◆ Assignment ◆
Among the entries, how many lines hold the word "Socios"? Respond with that number only.
■ ■ ■ ■ ■ ■ ■
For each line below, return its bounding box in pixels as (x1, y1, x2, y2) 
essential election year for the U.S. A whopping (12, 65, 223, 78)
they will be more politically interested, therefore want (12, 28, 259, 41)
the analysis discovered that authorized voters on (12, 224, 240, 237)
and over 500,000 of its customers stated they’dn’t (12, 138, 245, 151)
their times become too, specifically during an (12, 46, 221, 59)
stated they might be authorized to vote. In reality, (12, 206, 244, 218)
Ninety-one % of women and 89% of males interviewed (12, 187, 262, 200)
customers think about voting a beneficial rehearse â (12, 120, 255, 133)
■ ■ ■ ■ ■ ■ ■
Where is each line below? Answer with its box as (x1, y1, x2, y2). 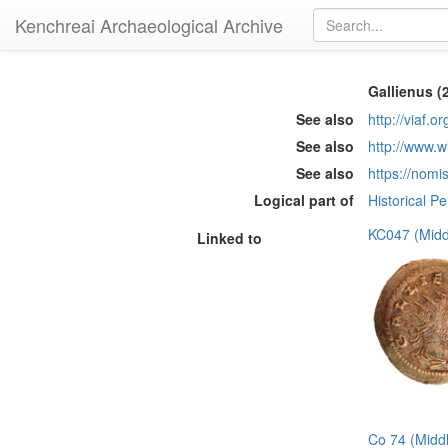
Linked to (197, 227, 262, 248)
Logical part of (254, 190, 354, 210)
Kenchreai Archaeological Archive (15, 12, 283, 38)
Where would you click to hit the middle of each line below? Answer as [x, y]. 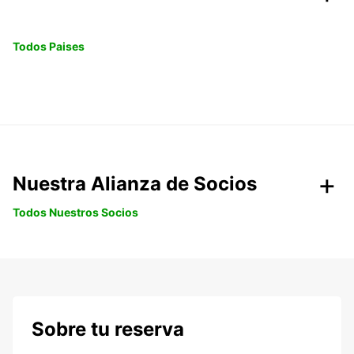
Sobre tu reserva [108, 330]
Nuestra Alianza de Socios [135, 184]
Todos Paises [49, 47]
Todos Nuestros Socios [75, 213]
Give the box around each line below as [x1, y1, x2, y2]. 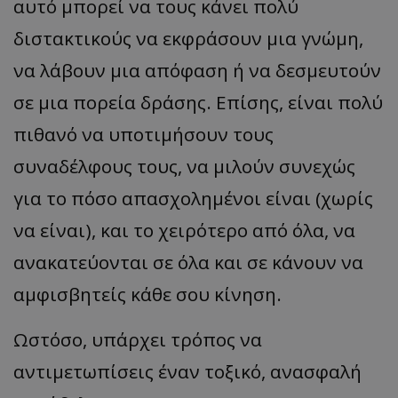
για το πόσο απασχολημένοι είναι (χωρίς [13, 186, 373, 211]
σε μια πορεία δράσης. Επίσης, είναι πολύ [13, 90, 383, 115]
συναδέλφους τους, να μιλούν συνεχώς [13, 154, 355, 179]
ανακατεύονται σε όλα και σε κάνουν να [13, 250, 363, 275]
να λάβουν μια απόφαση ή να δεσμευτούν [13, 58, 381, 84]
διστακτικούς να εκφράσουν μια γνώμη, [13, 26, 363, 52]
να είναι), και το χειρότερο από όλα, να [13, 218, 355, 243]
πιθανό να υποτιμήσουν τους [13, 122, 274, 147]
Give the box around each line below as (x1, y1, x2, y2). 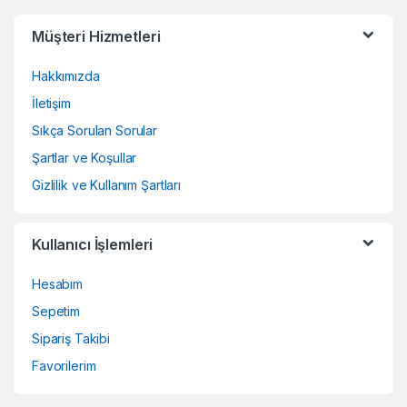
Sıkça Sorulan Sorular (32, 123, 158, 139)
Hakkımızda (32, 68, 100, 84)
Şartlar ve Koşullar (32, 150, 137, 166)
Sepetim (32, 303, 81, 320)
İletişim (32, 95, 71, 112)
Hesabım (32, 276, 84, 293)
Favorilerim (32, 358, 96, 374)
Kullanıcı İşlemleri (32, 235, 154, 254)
■ ■ ■ ■ ■ ■ ■
◆ Answer to this exercise ◆
2